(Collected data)
========================

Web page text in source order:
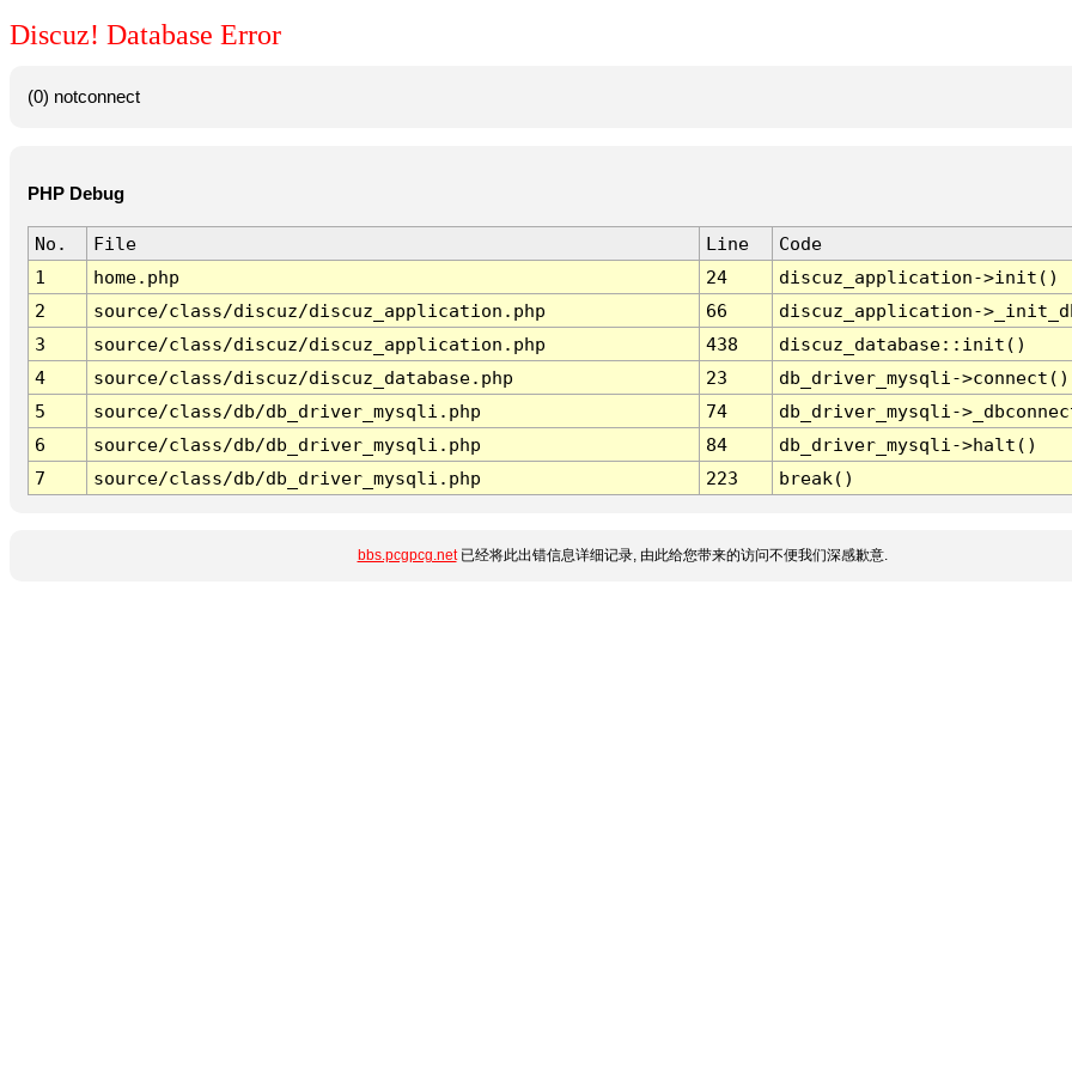
Discuz! Database Error
(0) notconnect
PHP Debug
No. File Line
Code
1
home.php 24
discuz_application->init()
2
source/class/discuz/discuz_application.php 66
discuz_application-
3
source/class/discuz/discuz_application.php 438
discuz_database::init()
4
source/class/discuz/discuz_database.php 23
db_driver_mysqli->connect()
5
source/class/db/db_driver_mysqli.php 74
db_driver_mysqli-
6
source/class/db/db_driver_mysqli.php 84
db_driver_mysqli->halt()
7
source/class/db/db_driver_mysqli.php 223 break()
bbs.pcgpcg.net已经将此出错信息详细记录, 由此给您带来的访问不便我们深感歉意.
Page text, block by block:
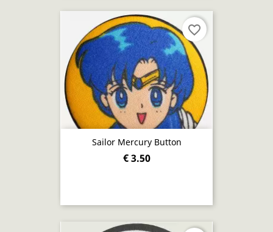
Sailor Mercury Button
€ 3.50
favorite_border
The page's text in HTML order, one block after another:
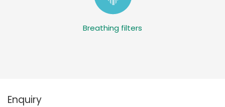
Breathing filters
Enquiry
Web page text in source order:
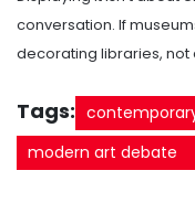
conversation. If
decorating libraries,
Tags:
modern art debate
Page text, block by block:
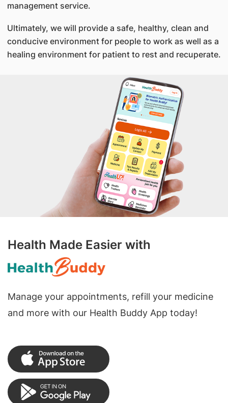
management service.
Ultimately, we will provide a safe, healthy, clean and
conducive environment for people to work as well as a
healing environment for patient to rest and recuperate.
Health Made Easier with
Manage your appointments, refill your medicine
and more with our Health Buddy App today!
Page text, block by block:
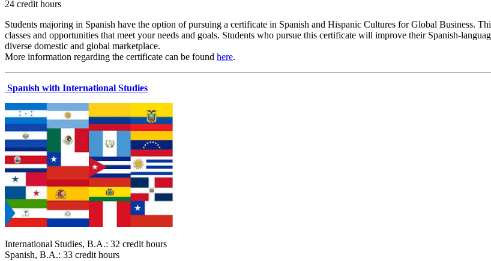
24 credit hours
Students majoring in Spanish have the option of pursuing a certificate in Spanish and Hispanic Cultures for Global Business.
classes and opportunities that meet your needs and goals. Students who pursue this certificate will improve their Spanish-
diverse domestic and global marketplace.
More information regarding the certificate can be found here.
Spanish with International Studies
International Studies, B.A.: 32 credit hours
Spanish, B.A.: 33 credit hours
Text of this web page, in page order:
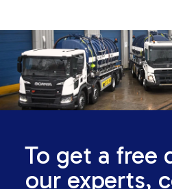
To get a free
our experts,
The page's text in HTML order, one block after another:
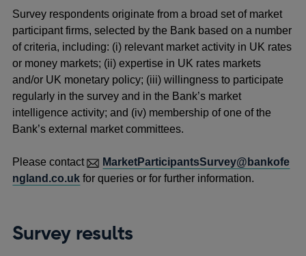
Survey respondents originate from a broad set of market
participant firms, selected by the Bank based on a number
of criteria, including: (i) relevant market activity in UK rates
or money markets; (ii) expertise in UK rates markets
and/or UK monetary policy; (iii) willingness to participate
regularly in the survey and in the Bank’s market
intelligence activity; and (iv) membership of one of the
Bank’s external market committees.
Please contact
MarketParticipantsSurvey@bankofe
ngland.co.uk for queries or for further information.
Survey results
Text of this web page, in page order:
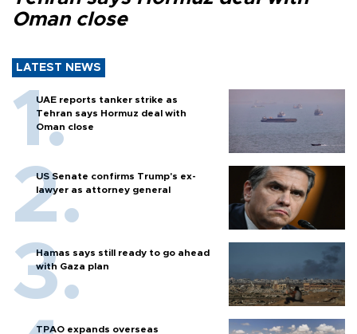
Oman close
LATEST NEWS
UAE reports tanker strike as
Tehran says Hormuz deal with
Oman close
US Senate confirms Trump's ex-
lawyer as attorney general
Hamas says still ready to go ahead
with Gaza plan
TPAO expands overseas
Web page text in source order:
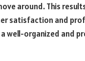
around. This
satisfaction and
well-organized and
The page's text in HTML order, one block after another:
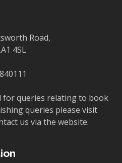
Road,
4SL
for queries relating to book
queries please visit
us via the website.
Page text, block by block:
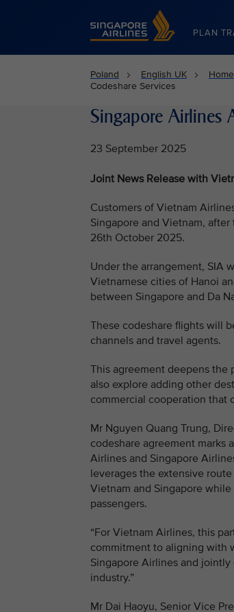
Singapore Airlines Home
PLAN
Poland English UK Home
Codeshare Services
Singapore Airlines
23 September 2025
Joint News Release with
Customers of Vietnam
Singapore and Vietnam,
26th October 2025.
Under the arrangement, SIA
Vietnamese cities of Hanoi
between Singapore and Da
These codeshare flights will
channels and travel agents.
This agreement deepens the
also explore adding other
commercial cooperation that
Mr Nguyen Quang Trung,
codeshare agreement marks
Airlines and Singapore
leverages the extensive
Vietnam and Singapore
passengers.
“For Vietnam Airlines, this
commitment to aligning with
Singapore Airlines and
industry.”
Mr Dai Haoyu, Senior Vice
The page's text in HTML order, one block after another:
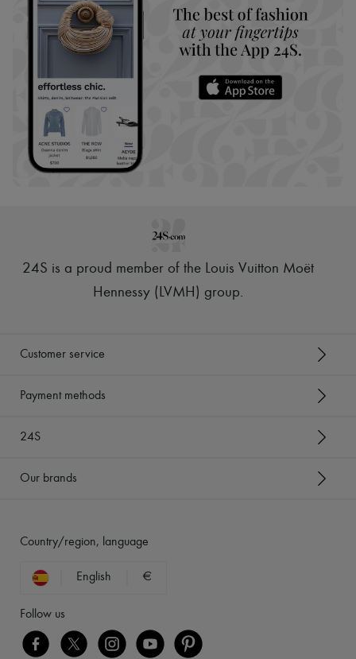
24S is a proud member of the Louis Vuitton Moët
Hennessy (LVMH) group.
Customer service
Payment methods
24S
Our brands
Country/region, language
English €
Follow us
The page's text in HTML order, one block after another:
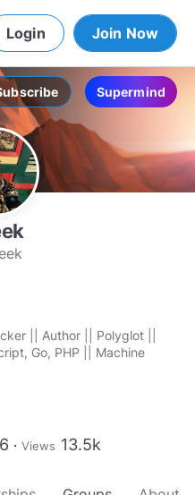
Login Join Now
Supermind
|| Author || Polyglot ||
Go, PHP || Machine
6 Views 13.5k
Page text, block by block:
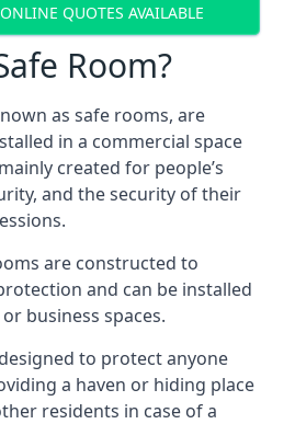
QUOTES AVAILABLE
Room?
as safe rooms, are
in a commercial space
created for people’s
and the security of their
are constructed to
and can be installed
business spaces.
to protect anyone
a haven or hiding place
residents in case of a
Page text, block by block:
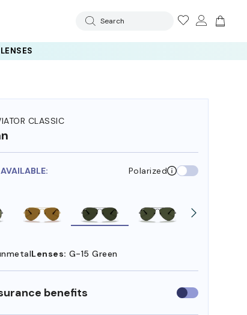
Search
CLASSIC
Polarized
Lenses: G-15 Green
benefits Use
insurance
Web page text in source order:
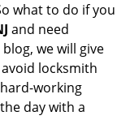
what to do if you
and need
we will give
locksmith
working
day with a
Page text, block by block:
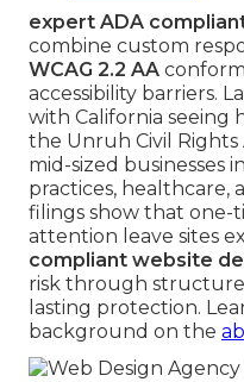
expert ADA
combine custom
WCAG 2.2 AA
accessibility barriers.
with California seeing
the Unruh Civil Rights
mid-sized businesses
practices, healthcare,
filings show that one-
attention leave sites
compliant website
risk through
lasting protection.
background on the
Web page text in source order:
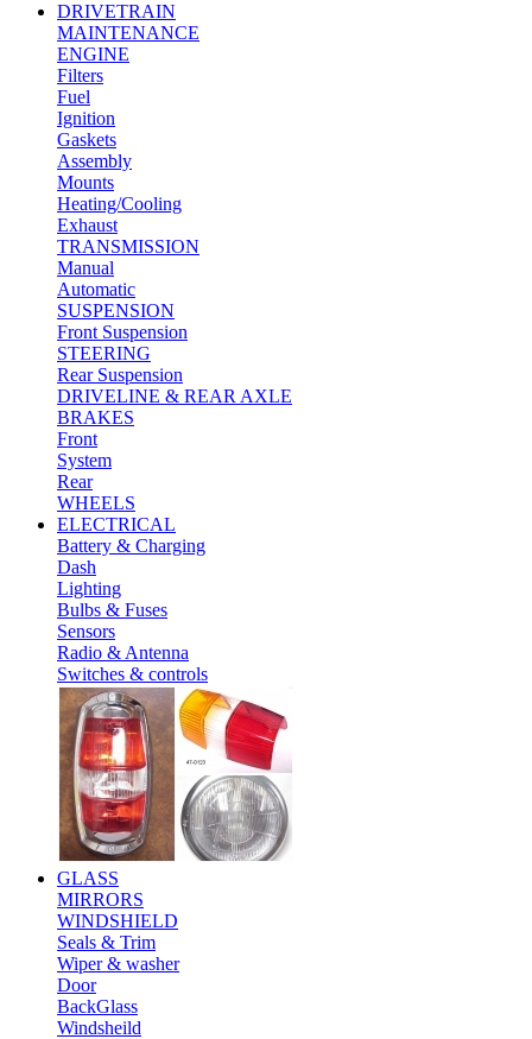
DRIVETRAIN
MAINTENANCE
ENGINE
Filters
Fuel
Ignition
Gaskets
Assembly
Mounts
Heating/Cooling
Exhaust
TRANSMISSION
Manual
Automatic
SUSPENSION
Front Suspension
STEERING
Rear Suspension
DRIVELINE & REAR AXLE
BRAKES
Front
System
Rear
WHEELS
ELECTRICAL
Battery & Charging
Dash
Lighting
Bulbs & Fuses
Sensors
Radio & Antenna
Switches & controls
GLASS
MIRRORS
WINDSHIELD
Seals & Trim
Wiper & washer
Door
BackGlass
Windsheild
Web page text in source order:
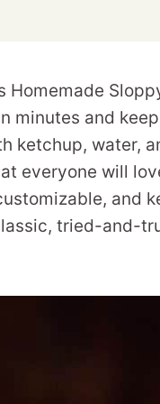
and
ketchup, water,
everyone will
and
tried-and-
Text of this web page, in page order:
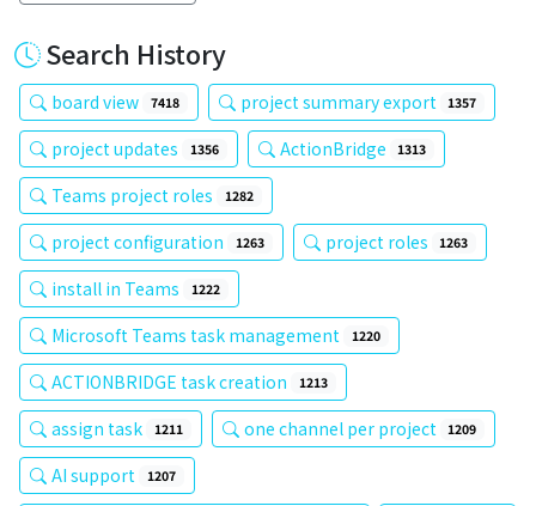
Search History
board view 7418 project summary export 1357
project updates 1356 ActionBridge 1313
Teams project roles 1282
project configuration 1263 project roles 1263
install in Teams 1222
Microsoft Teams task management 1220
ACTIONBRIDGE task creation 1213
assign task 1211 one channel per project 1209
AI support 1207
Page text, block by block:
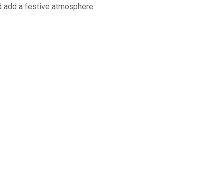
add a festive atmosphere
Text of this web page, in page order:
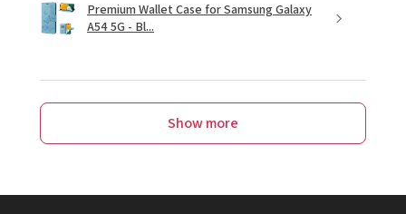
Premium Wallet Case for Samsung Galaxy
A54 5G - Bl...
Show more
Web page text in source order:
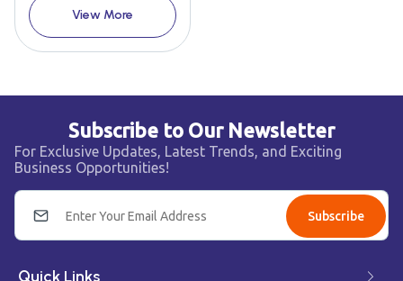
View More
Subscribe to Our Newsletter
For Exclusive Updates, Latest Trends, and Exciting
Business Opportunities!
Subscribe
Quick Links
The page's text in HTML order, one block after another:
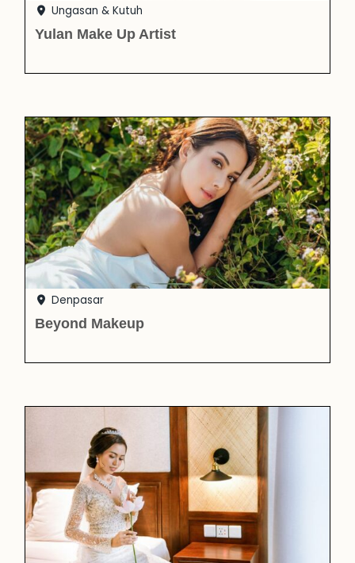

========================

**Problem to work on:** Output all of the entries once more, word for word, with the images removed.

**Solution below:**
Web page text in source order:
Discuz! Database Error
(0) notconnect
PHP Debug
No. File Line
Code
1
home.php 24
discuz_application->init()
2
source/class/discuz/discuz_application.php 66
discuz_application-
3
source/class/discuz/discuz_application.php 438
discuz_database::init()
4
source/class/discuz/discuz_database.php 23
db_driver_mysqli->connect()
5
source/class/db/db_driver_mysqli.php 74
db_driver_mysqli-
6
source/class/db/db_driver_mysqli.php 84
db_driver_mysqli->halt()
7
source/class/db/db_driver_mysqli.php 223 break()
bbs.pcgpcg.net已经将此出错信息详细记录, 由此给您带来的访问不便我们深感歉意.
Page text, block by block:
Sailor Mercury Button
€ 3.50
favorite_border
The page's text in HTML order, one block after another:
Breathing filters
Enquiry
Web page text in source order:
conversation. If
decorating libraries,
Tags:
modern art debate
Page text, block by block:
management service.
Ultimately, we will provide a safe, healthy, clean and
conducive environment for people to work as well as a
healing environment for patient to rest and recuperate.
Health Made Easier with
Manage your appointments, refill your medicine
and more with our Health Buddy App today!
Page text, block by block:
24 credit hours
Students majoring in Spanish have the option of pursuing a certificate in Spanish and Hispanic Cultures for Global Business.
classes and opportunities that meet your needs and goals. Students who pursue this certificate will improve their Spanish-
diverse domestic and global marketplace.
More information regarding the certificate can be found here.
Spanish with International Studies
International Studies, B.A.: 32 credit hours
Spanish, B.A.: 33 credit hours
Text of this web page, in page order:
To get a free
our experts,
The page's text in HTML order, one block after another:
Survey respondents originate from a broad set of market
participant firms, selected by the Bank based on a number
of criteria, including: (i) relevant market activity in UK rates
or money markets; (ii) expertise in UK rates markets
and/or UK monetary policy; (iii) willingness to participate
regularly in the survey and in the Bank’s market
intelligence activity; and (iv) membership of one of the
Bank’s external market committees.
Please contact
MarketParticipantsSurvey@bankofe
ngland.co.uk for queries or for further information.
Survey results
Text of this web page, in page order:
Oman close
LATEST NEWS
UAE reports tanker strike as
Tehran says Hormuz deal with
Oman close
US Senate confirms Trump's ex-
lawyer as attorney general
Hamas says still ready to go ahead
with Gaza plan
TPAO expands overseas
Web page text in source order:
around. This
satisfaction and
well-organized and
The page's text in HTML order, one block after another:
Road,
4SL
for queries relating to book
queries please visit
us via the website.
Page text, block by block:
Singapore Airlines Home
PLAN
Poland English UK Home
Codeshare Services
Singapore Airlines
23 September 2025
Joint News Release with
Customers of Vietnam
Singapore and Vietnam,
26th October 2025.
Under the arrangement, SIA
Vietnamese cities of Hanoi
between Singapore and Da
These codeshare flights will
channels and travel agents.
This agreement deepens the
also explore adding other
commercial cooperation that
Mr Nguyen Quang Trung,
codeshare agreement marks
Airlines and Singapore
leverages the extensive
Vietnam and Singapore
passengers.
“For Vietnam Airlines, this
commitment to aligning with
Singapore Airlines and
industry.”
Mr Dai Haoyu, Senior Vice
The page's text in HTML order, one block after another:
24S is a proud member of the Louis Vuitton Moët
Hennessy (LVMH) group.
Customer service
Payment methods
24S
Our brands
Country/region, language
English €
Follow us
The page's text in HTML order, one block after another:
Login Join Now
Supermind
|| Author || Polyglot ||
Go, PHP || Machine
6 Views 13.5k
Page text, block by block:
QUOTES AVAILABLE
Room?
as safe rooms, are
in a commercial space
created for people’s
and the security of their
are constructed to
and can be installed
business spaces.
to protect anyone
a haven or hiding place
residents in case of a
Page text, block by block:
Search
CLASSIC
Polarized
Lenses: G-15 Green
benefits Use
insurance
Web page text in source order:
what to do if you
and need
we will give
locksmith
working
day with a
Page text, block by block:
expert ADA
combine custom
WCAG 2.2 AA
accessibility barriers.
with California seeing
the Unruh Civil Rights
mid-sized businesses
practices, healthcare,
filings show that one-
attention leave sites
compliant website
risk through
lasting protection.
background on the
Web page text in source order:
DRIVETRAIN
MAINTENANCE
ENGINE
Filters
Fuel
Ignition
Gaskets
Assembly
Mounts
Heating/Cooling
Exhaust
TRANSMISSION
Manual
Automatic
SUSPENSION
Front Suspension
STEERING
Rear Suspension
DRIVELINE & REAR AXLE
BRAKES
Front
System
Rear
WHEELS
ELECTRICAL
Battery & Charging
Dash
Lighting
Bulbs & Fuses
Sensors
Radio & Antenna
Switches & controls
GLASS
MIRRORS
WINDSHIELD
Seals & Trim
Wiper & washer
Door
BackGlass
Windsheild
Web page text in source order:
and
ketchup, water,
everyone will
and
tried-and-
Text of this web page, in page order:
Search History
board view 7418 project summary export 1357
project updates 1356 ActionBridge 1313
Teams project roles 1282
project configuration 1263 project roles 1263
install in Teams 1222
Microsoft Teams task management 1220
ACTIONBRIDGE task creation 1213
assign task 1211 one channel per project 1209
AI support 1207
Page text, block by block:
add a festive atmosphere
Text of this web page, in page order:
Premium Wallet Case for Samsung Galaxy
A54 5G - Bl...
Show more
Web page text in source order:
View More
Subscribe to Our Newsletter
For Exclusive Updates, Latest Trends, and Exciting
Business Opportunities!
Subscribe
Quick Links
The page's text in HTML order, one block after another:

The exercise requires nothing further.